→ Task description:
Please copy every line of the data in which the string "down" appears.

→ Records to process:
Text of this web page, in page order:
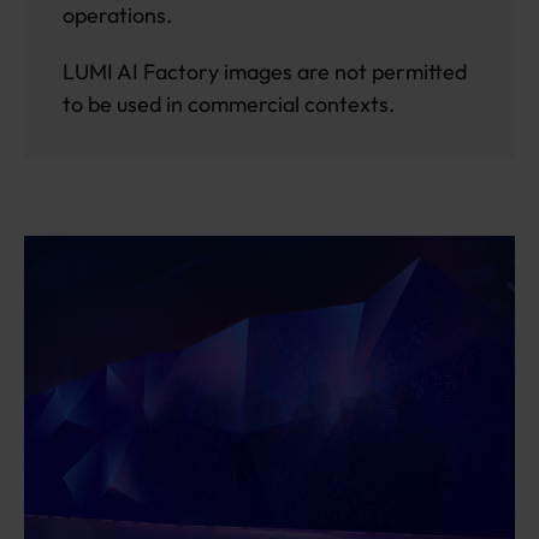
operations.
LUMI AI Factory images are not permitted
to be used in commercial contexts.
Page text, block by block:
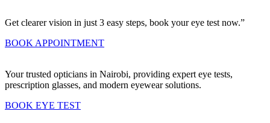
Get clearer vision in just 3 easy steps, book your eye test now.”
BOOK APPOINTMENT
Your trusted opticians in Nairobi, providing expert eye tests,
prescription glasses, and modern eyewear solutions.
BOOK EYE TEST
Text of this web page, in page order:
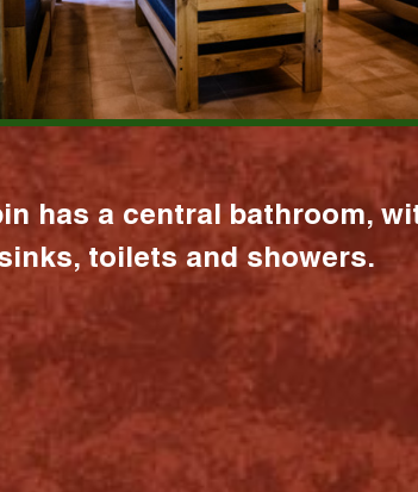
has a central bathroom,
toilets and showers.
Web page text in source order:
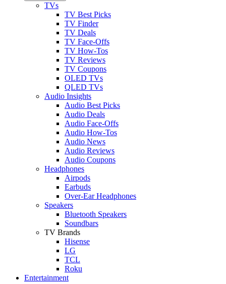
TVs
TV Best Picks
TV Finder
TV Deals
TV Face-Offs
TV How-Tos
TV Reviews
TV Coupons
OLED TVs
QLED TVs
Audio Insights
Audio Best Picks
Audio Deals
Audio Face-Offs
Audio How-Tos
Audio News
Audio Reviews
Audio Coupons
Headphones
Airpods
Earbuds
Over-Ear Headphones
Speakers
Bluetooth Speakers
Soundbars
TV Brands
Hisense
LG
TCL
Roku
Entertainment
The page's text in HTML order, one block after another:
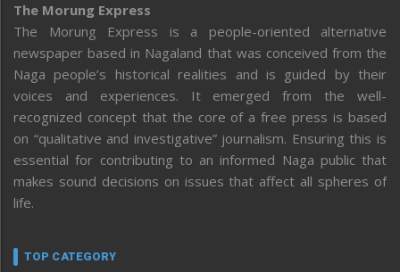
The Morung Express
The Morung Express is a people-oriented alternative
newspaper based in Nagaland that was conceived from the
Naga people’s historical realities and is guided by their
voices and experiences. It emerged from the well-
recognized concept that the core of a free press is based
on “qualitative and investigative” journalism. Ensuring this is
essential for contributing to an informed Naga public that
makes sound decisions on issues that affect all spheres of
life.
TOP CATEGORY
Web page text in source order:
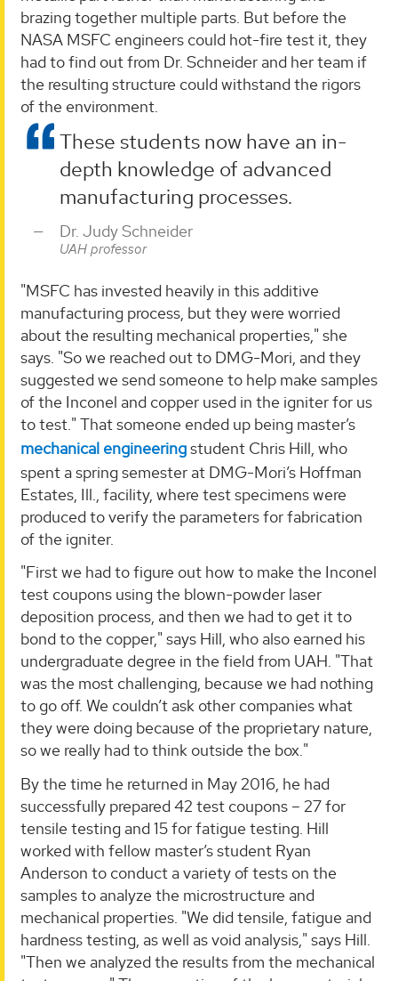
brazing together multiple parts. But before the
NASA MSFC engineers could hot-fire test it, they
had to find out from Dr. Schneider and her team if
the resulting structure could withstand the rigors
of the environment.
These students now have an in-
depth knowledge of advanced
manufacturing processes.
Dr. Judy Schneider
UAH professor
"MSFC has invested heavily in this additive
manufacturing process, but they were worried
about the resulting mechanical properties," she
says. "So we reached out to DMG-Mori, and they
suggested we send someone to help make samples
of the Inconel and copper used in the igniter for us
to test." That someone ended up being master’s
mechanical engineeringstudent Chris Hill, who
spent a spring semester at DMG-Mori’s Hoffman
Estates, Ill., facility, where test specimens were
produced to verify the parameters for fabrication
of the igniter.
"First we had to figure out how to make the Inconel
test coupons using the blown-powder laser
deposition process, and then we had to get it to
bond to the copper," says Hill, who also earned his
undergraduate degree in the field from UAH. "That
was the most challenging, because we had nothing
to go off. We couldn’t ask other companies what
they were doing because of the proprietary nature,
so we really had to think outside the box."
By the time he returned in May 2016, he had
successfully prepared 42 test coupons – 27 for
tensile testing and 15 for fatigue testing. Hill
worked with fellow master’s student Ryan
Anderson to conduct a variety of tests on the
samples to analyze the microstructure and
mechanical properties. "We did tensile, fatigue and
hardness testing, as well as void analysis," says Hill.
"Then we analyzed the results from the mechanical
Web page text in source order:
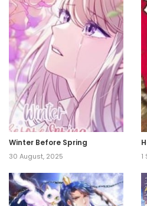
Winter Before Spring
30 August, 2025 1
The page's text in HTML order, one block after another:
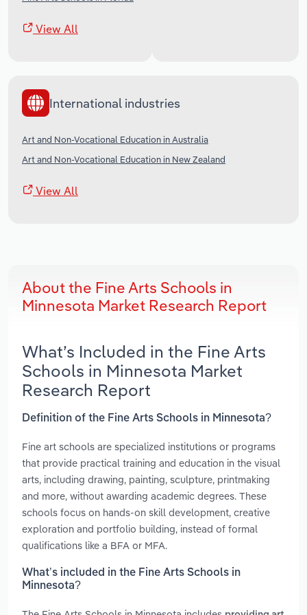
View All
International industries
Art and Non-Vocational Education in Australia
Art and Non-Vocational Education in New Zealand
View All
About the Fine Arts Schools in
Minnesota Market Research Report
What’s Included in the Fine Arts
Schools in Minnesota Market
Research Report
Definition of the Fine Arts Schools in Minnesota?
Fine art schools are specialized institutions or programs
that provide practical training and education in the visual
arts, including drawing, painting, sculpture, printmaking
and more, without awarding academic degrees. These
schools focus on hands-on skill development, creative
exploration and portfolio building, instead of formal
qualifications like a BFA or MFA.
What’s included in the Fine Arts Schools in
Minnesota?
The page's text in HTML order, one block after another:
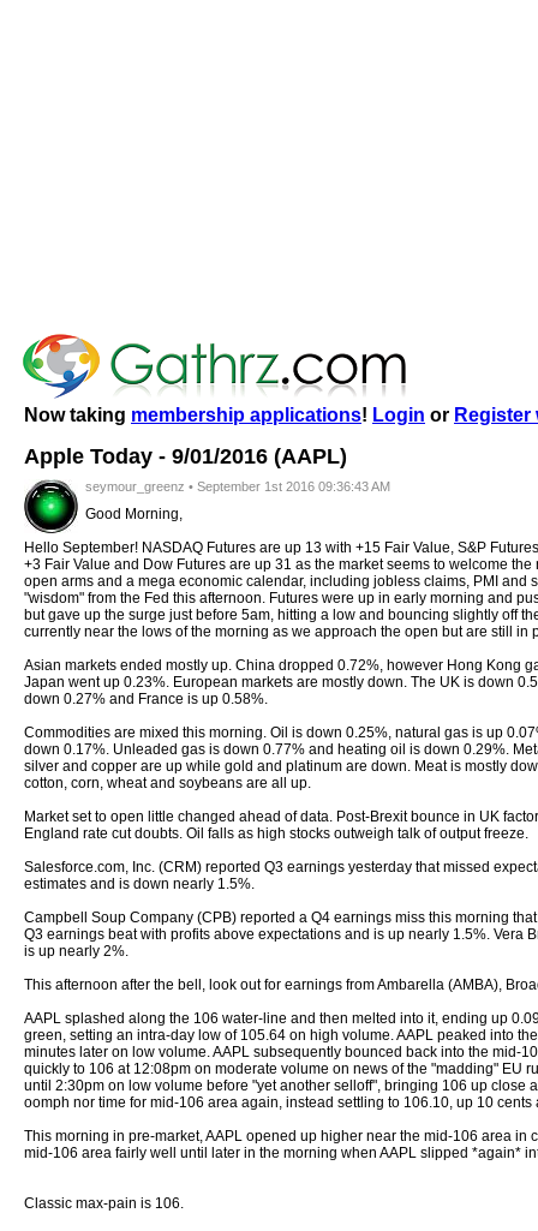
Now taking membership applications! Login or Register
Apple Today - 9/01/2016 (AAPL)
seymour_greenz • September 1st 2016 09:36:43 AM
Good Morning,
Hello September! NASDAQ Futures are up 13 with +15 Fair Value, S&P
+3 Fair Value and Dow Futures are up 31 as the market seems to welcome the
open arms and a mega economic calendar, including jobless claims, PMI and
"wisdom" from the Fed this afternoon. Futures were up in early morning and
but gave up the surge just before 5am, hitting a low and bouncing slightly off
currently near the lows of the morning as we approach the open but are still in
Asian markets ended mostly up. China dropped 0.72%, however Hong Kong
Japan went up 0.23%. European markets are mostly down. The UK is down
down 0.27% and France is up 0.58%.
Commodities are mixed this morning. Oil is down 0.25%, natural gas is up
down 0.17%. Unleaded gas is down 0.77% and heating oil is down 0.29%.
silver and copper are up while gold and platinum are down. Meat is mostly
cotton, corn, wheat and soybeans are all up.
Market set to open little changed ahead of data. Post-Brexit bounce in UK
England rate cut doubts. Oil falls as high stocks outweigh talk of output freeze.
Salesforce.com, Inc. (CRM) reported Q3 earnings yesterday that missed
estimates and is down nearly 1.5%.
Campbell Soup Company (CPB) reported a Q4 earnings miss this morning
Q3 earnings beat with profits above expectations and is up nearly 1.5%.
is up nearly 2%.
This afternoon after the bell, look out for earnings from Ambarella (AMBA),
AAPL splashed along the 106 water-line and then melted into it, ending up
green, setting an intra-day low of 105.64 on high volume. AAPL peaked into
minutes later on low volume. AAPL subsequently bounced back into the mid-
quickly to 106 at 12:08pm on moderate volume on news of the "madding"
until 2:30pm on low volume before "yet another selloff", bringing 106 up
oomph nor time for mid-106 area again, instead settling to 106.10, up 10
This morning in pre-market, AAPL opened up higher near the mid-106 area
mid-106 area fairly well until later in the morning when AAPL slipped *again*
Classic max-pain is 106.
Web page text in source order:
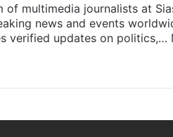
of multimedia journalists at
news and events
verified updates on politics,…
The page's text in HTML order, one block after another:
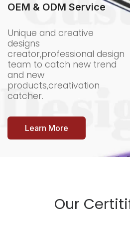
OEM & ODM Service
Unique and creative
designs
creator,professional design
team to catch new trend
and new
products,creativation
catcher.
Learn More
Our

→ Solution:
Japan went up 0.23%. European markets are mostly down. The UK is down
down 0.27% and France is up 0.58%.
Commodities are mixed this morning. Oil is down 0.25%, natural gas is up
down 0.17%. Unleaded gas is down 0.77% and heating oil is down 0.29%.
silver and copper are up while gold and platinum are down. Meat is mostly
estimates and is down nearly 1.5%.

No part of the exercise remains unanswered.